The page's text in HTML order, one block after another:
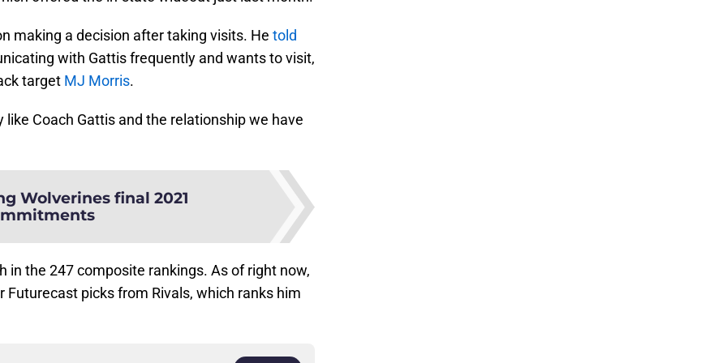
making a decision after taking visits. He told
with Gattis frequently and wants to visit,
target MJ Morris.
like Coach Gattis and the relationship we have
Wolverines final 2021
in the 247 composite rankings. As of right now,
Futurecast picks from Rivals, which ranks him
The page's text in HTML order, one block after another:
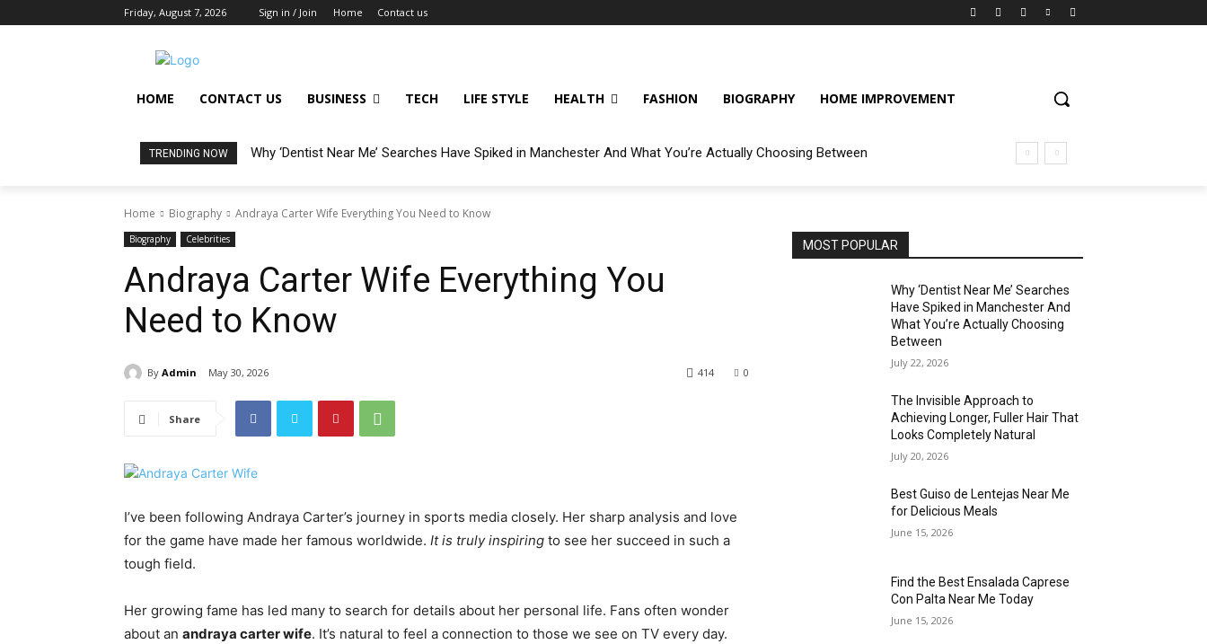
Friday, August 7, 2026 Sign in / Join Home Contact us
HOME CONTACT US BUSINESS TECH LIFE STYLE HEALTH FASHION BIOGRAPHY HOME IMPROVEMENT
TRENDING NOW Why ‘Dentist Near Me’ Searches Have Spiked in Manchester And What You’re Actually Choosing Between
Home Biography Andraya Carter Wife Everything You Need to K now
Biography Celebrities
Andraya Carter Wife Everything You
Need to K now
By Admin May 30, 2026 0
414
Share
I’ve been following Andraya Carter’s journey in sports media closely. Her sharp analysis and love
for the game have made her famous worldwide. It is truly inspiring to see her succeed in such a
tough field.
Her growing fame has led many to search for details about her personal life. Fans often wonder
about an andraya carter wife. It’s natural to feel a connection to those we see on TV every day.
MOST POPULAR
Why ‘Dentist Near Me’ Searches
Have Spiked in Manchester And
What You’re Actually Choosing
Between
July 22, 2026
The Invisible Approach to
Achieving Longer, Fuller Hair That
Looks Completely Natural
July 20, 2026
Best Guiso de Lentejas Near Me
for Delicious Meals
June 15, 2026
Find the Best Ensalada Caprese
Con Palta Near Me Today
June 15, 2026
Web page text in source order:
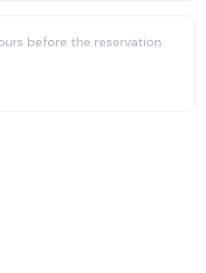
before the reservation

--- --- ---

Copy the listing character for character, pictures omitted.

Result:
The page's text in HTML order, one block after another:
making a decision after taking visits. He told
with Gattis frequently and wants to visit,
target MJ Morris.
like Coach Gattis and the relationship we have
Wolverines final 2021
in the 247 composite rankings. As of right now,
Futurecast picks from Rivals, which ranks him
The page's text in HTML order, one block after another:
Friday, August 7, 2026 Sign in / Join Home Contact us
HOME CONTACT US BUSINESS TECH LIFE STYLE HEALTH FASHION BIOGRAPHY HOME IMPROVEMENT
TRENDING NOW Why ‘Dentist Near Me’ Searches Have Spiked in Manchester And What You’re Actually Choosing Between
Home Biography Andraya Carter Wife Everything You Need to K now
Biography Celebrities
Andraya Carter Wife Everything You
Need to K now
By Admin May 30, 2026 0
414
Share
I’ve been following Andraya Carter’s journey in sports media closely. Her sharp analysis and love
for the game have made her famous worldwide. It is truly inspiring to see her succeed in such a
tough field.
Her growing fame has led many to search for details about her personal life. Fans often wonder
about an andraya carter wife. It’s natural to feel a connection to those we see on TV every day.
MOST POPULAR
Why ‘Dentist Near Me’ Searches
Have Spiked in Manchester And
What You’re Actually Choosing
Between
July 22, 2026
The Invisible Approach to
Achieving Longer, Fuller Hair That
Looks Completely Natural
July 20, 2026
Best Guiso de Lentejas Near Me
for Delicious Meals
June 15, 2026
Find the Best Ensalada Caprese
Con Palta Near Me Today
June 15, 2026
Web page text in source order:
before the reservation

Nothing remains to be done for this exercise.